Su mente se expandía
cuando miraba para allí, veía ese pequeño destello que a veces se
emitía de algún lugar del bosque, el mismo destello que veía en la
llave que su abuelo llevaba colgada del cuello. Ese pequeño y
misterioso objeto a sus ojos.
Ya tenía edad suficiente
para cuidarse solo. De eso no había dudas, así que decidió salir
por la noche a buscar algo que no sabía qué era hasta que lo viera. Miró el bosque y volvió a ver ese destello de luz que tanto lo
llamaba y que a veces le generaba una sensación de paz. Caminó por
la casa con cautela, no quería despertar a su abuelo. Cruzó la
puerta y sintió el frío viento de la madrugada. Los grillos no
paraban de cantar y la luna se encontraba en su punto más alto en el
firmamento. Las hojas se arrastraban por el suelo llevadas por un
murmullo infinito de palabras ininteligibles. Él no tenía miedo, no
había nada a qué temerle. No con aquella luz cuidándolo, o al
menos eso pensaba.
Caminó sin detenerse a
pensar en qué hacía y en lo enojado que se pondría su abuelo si lo
descubría. Pero él, Raúl, necesitaba saber qué emitía esa luz en
su curiosa cabeza.
Se detuvo cuando estuvo a
pocos metros de la entrada al bosque. Miró arriba y vio alrededor de
las copas cómo se deformaba el cielo, era como mirar a través del
agua, era como si hubiera algo en el aire que no permitiera el
correcto trayecto de la luz de las estrellas. Un resplandor intenso
lo sacó de su ensimismamiento y se adentró en el bosque de sus
misterios.
Se preguntó cómo era
posible que su abuelo nunca viera esa luz salir de allí. Él hacía
días que la había divisado. Y desde entonces notó que esta
aumentaba en intensidad con el paso del tiempo.
Caminó esquivando ramas
muertas y rogando no cruzarse con ningún animal salvaje. Se detuvo
cuando vio un objeto oscuro, de un metro de alto y cilíndrico. Raúl
se acercó y lo tocó suavemente, con miedo. Otro destello de luz lo
expulsó hacia atrás y su mente se puso en blanco. Vio por un breve
instante un símbolo que reconocía muy bien: era el mismo que había
en la llave plateada de su abuelo. Él sabía sobre la luz, sobre el
objeto extraño en el bosque; pero Raúl lo olvidaría porque los
recuerdos y el tiempo no existen donde estos convergen a su final.

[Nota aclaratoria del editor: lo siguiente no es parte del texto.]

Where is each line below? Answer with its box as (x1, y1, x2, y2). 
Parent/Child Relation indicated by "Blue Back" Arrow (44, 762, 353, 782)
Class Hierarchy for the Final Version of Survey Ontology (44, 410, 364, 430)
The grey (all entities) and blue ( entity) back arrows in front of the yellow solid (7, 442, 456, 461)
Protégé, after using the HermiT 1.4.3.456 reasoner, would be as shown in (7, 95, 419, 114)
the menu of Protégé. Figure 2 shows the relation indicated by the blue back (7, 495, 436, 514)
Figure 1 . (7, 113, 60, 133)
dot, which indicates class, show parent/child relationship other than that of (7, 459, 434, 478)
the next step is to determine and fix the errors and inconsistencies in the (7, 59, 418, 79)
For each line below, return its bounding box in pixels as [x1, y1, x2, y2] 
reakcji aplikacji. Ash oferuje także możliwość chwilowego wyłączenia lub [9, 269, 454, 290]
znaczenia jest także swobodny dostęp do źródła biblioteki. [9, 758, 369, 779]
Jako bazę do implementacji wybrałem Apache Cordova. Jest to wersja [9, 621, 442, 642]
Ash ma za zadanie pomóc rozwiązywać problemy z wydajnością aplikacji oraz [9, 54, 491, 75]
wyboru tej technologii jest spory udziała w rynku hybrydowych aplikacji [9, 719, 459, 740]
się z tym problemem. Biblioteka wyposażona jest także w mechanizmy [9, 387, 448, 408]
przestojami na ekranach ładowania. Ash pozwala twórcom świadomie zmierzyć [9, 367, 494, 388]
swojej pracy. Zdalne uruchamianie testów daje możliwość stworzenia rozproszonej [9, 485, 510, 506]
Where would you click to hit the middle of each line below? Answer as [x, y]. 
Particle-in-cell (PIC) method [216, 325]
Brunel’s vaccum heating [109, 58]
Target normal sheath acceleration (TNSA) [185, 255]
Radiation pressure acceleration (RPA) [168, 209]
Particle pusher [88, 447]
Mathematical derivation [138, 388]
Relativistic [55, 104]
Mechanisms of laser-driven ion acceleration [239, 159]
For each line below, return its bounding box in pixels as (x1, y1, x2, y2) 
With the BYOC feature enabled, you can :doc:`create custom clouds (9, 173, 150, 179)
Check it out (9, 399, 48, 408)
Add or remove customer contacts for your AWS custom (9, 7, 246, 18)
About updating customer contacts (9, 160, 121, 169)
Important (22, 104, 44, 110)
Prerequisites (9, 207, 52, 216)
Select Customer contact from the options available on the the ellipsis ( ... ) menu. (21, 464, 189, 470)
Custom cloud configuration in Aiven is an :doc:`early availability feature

Era el único modo que tenía la luz de protegerse a sí misma. Todo
dependía del momento y la intensidad de esta para afectar los
recuerdos. Era como si ella tuviera vida propia y al mismo tiempo
necesitase de la vida de otros para subsistir.
El fin de los tiempos es el
comienzo de los recuerdos, el inicio de la vida y el olvido de los
dolores.
El fin de los tiempos era
la llave hacia las esperanzas perdidas en el caos que la atmósfera
no era capaz de esconder.
Raúl abrió sus ojos.
Estaba en su cama, tapado con las sábanas y calentito, como si no
hubiera salido de ella en toda la noche. Su abuelo se encontraba
apoyado en el umbral de la puerta de la habitación.
—¿Qué pasó, abuelo?
—Nada —respondió este.
Cerró la puerta y se oyeron los pasos de sus zapatos.
Raúl oía un zumbido leve
en su cabeza. Esta le dolía un poco. No recordaba qué había hecho
durante la noche. Era como si sus recuerdos hubiesen sido borrados.
Cerró sus ojos y procuró dormir. Se dijo a sí mismo que era mejor
vivir con los ojos cerrados a ver lo que en verdad lo rodeaba, nos rodea: lo que
nos hace vivir y morir sin causa alguna.